Apr 7 02:41:29 fiserv vmunix: LVM: vg[16]: pvnum=5 (dev_t=0x1f06b200) is POWERFAILED

Command-Line Junkie

Paula J Frazer-Campbell · ‎04-07-2003

Hi

Play safe.

Full backup and get disk changed

Paula

If you can spell SysAdmin then you is one - anon

Chris Wilshaw · ‎04-07-2003

As this is part of an EMC environment, the disk devices reported will be the primary and alternate links to a single physical disk. As both links are reporting failures, it's most likely to be a disk issue (if it was a controller problem, only one of the pair would show).

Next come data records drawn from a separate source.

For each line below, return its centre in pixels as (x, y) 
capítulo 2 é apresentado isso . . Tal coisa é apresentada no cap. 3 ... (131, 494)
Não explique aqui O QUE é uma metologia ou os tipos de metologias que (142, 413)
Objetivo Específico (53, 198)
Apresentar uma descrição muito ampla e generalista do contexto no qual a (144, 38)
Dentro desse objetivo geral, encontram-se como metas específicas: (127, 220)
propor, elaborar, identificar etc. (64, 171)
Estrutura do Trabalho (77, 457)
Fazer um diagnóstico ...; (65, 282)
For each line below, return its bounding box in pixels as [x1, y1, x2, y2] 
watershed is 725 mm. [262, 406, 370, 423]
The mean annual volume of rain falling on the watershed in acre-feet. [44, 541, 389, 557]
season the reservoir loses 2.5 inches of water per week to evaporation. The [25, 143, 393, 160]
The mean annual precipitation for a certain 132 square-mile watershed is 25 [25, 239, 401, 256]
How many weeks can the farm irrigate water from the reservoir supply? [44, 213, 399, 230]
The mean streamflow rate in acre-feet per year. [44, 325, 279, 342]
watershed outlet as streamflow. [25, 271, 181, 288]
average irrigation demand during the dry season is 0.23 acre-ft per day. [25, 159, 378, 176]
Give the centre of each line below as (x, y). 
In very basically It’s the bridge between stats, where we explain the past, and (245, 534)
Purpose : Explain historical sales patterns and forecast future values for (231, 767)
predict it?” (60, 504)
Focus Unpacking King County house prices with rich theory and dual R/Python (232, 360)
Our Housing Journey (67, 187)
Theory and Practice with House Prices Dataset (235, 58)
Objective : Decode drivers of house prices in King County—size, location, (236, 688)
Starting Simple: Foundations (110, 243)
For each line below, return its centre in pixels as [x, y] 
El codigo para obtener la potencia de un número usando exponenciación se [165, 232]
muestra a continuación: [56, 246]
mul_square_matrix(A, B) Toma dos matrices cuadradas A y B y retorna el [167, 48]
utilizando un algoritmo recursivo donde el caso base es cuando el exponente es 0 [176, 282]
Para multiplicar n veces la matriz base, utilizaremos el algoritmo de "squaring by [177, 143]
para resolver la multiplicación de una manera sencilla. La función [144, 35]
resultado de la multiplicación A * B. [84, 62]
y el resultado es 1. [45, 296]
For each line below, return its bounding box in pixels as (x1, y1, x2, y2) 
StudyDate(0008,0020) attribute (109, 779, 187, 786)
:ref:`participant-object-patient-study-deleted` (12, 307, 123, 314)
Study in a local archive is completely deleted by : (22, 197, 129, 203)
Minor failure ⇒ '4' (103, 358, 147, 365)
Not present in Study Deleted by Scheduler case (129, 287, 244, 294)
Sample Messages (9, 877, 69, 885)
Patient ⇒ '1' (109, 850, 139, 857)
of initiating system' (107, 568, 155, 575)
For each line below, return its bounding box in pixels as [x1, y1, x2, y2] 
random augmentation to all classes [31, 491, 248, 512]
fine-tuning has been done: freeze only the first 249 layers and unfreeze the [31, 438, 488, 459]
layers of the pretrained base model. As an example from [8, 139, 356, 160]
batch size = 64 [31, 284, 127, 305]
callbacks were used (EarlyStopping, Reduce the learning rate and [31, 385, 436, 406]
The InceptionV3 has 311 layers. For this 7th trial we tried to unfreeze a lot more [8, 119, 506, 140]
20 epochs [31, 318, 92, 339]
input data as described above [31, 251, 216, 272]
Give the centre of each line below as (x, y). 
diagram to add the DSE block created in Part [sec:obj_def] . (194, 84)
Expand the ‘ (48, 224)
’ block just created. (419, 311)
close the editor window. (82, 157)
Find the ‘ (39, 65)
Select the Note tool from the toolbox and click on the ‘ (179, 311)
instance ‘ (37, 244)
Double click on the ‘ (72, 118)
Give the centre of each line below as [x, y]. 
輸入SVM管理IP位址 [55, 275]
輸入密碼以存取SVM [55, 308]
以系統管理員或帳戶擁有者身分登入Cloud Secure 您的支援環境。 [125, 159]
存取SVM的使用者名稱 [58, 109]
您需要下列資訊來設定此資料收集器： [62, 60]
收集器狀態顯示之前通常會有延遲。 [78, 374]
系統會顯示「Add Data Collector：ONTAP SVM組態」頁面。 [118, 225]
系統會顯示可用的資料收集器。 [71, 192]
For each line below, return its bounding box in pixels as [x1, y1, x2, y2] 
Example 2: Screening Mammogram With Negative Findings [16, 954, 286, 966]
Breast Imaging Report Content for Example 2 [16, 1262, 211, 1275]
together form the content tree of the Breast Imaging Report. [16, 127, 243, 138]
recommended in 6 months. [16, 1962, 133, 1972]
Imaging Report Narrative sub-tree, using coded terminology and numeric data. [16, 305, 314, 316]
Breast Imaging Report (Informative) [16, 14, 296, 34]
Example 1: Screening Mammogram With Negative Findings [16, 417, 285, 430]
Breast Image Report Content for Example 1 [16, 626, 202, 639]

James R. Ferguson · ‎04-07-2003

Hi Daniel:

One possiblity is that the disk in question is a particularly busy one. In cases such as this, 'powerfail' events from the primary to secondary pv-links (and back again) are sometimes seen when the I/O timeout value is too low for the device.

The timeout for a physical volume can be altered with 'pvchange -t timout pv_path' as noted in the 'pvchange' man pages. A 'pvdisplay' will show the current value.

Regards!

...JRF...

S.K. Chan · ‎04-07-2003

In addition to others ..
If it's EMC a few possibilities would cause these errors ..
1- Low timeout value of PV
2- EMC disks are write protected
3- Lost of channel
Number 2 is out because I don;t see any write/read related error. Number 1 is very like, which you can fix easily by changing the timeout value to say 180sec (ie with pvchange -t). Number 3 can be easily determine, if there are other disks in the same channel that do not report any errors then you can eliminate this possibility.

KCS_1 · ‎04-07-2003

hi,

here all of them are also good threads for solving your problem.

http://www1.itrc.hp.com/service/cki/docDisplay.do?docLocale=en_US&docId=200000062922089

http://www1.itrc.hp.com/service/cki/docDisplay.do?docLocale=en_US&docId=200000063235338

http://www1.itrc.hp.com/service/cki/docDisplay.do?docLocale=en_US&docId=200000065678520

have a good day!

Easy going at all.

A. Daniel King_1 · ‎04-08-2003

The pvtimeout item is exactly what I got from EMC, but I wanted a forum opinion, too.

EMC also mentioned that there was an lv timeout, which I will need to investigate.

Thanks, folks.

Command-Line Junkie

James R. Ferguson · ‎04-08-2003

Hi (again) Daniel:

Yes, there is a logical volume timeout. Have a look at the 'lvchange' man pages. Specifically, note that, "The actual duration of the request may exceed the specified IO_timeout value when the underlying physical volume(s) have timeouts which either exceed this IO_timeout value or are not integer multiples of this value."

Regards!

...JRF...

A. Daniel King_1 · ‎04-08-2003

I see all our lv timeouts as default, or infinite. I think this means we will rely upon the PV timeout, which should be fine now.

Command-Line Junkie

Eugeny Brychkov · ‎04-08-2003

The following idea may help...
Try 'balancing' across FC host HBAs - a half of LUNs are accessed through one HBA (mean primary link), another half of LUNs are accessed through another HBA
Eugeny

A. Daniel King_1 · ‎04-08-2003

Way ahead of you ... six physical paths, EMC PowerPath.

Command-Line Junkie

Tonny Sejr Kromann · ‎04-10-2003

We had the exact same problem, but with a HP XP512 disk array. It turned out to be a defective fibrechannel port in the XP. Took quite some time before we had tried everything else.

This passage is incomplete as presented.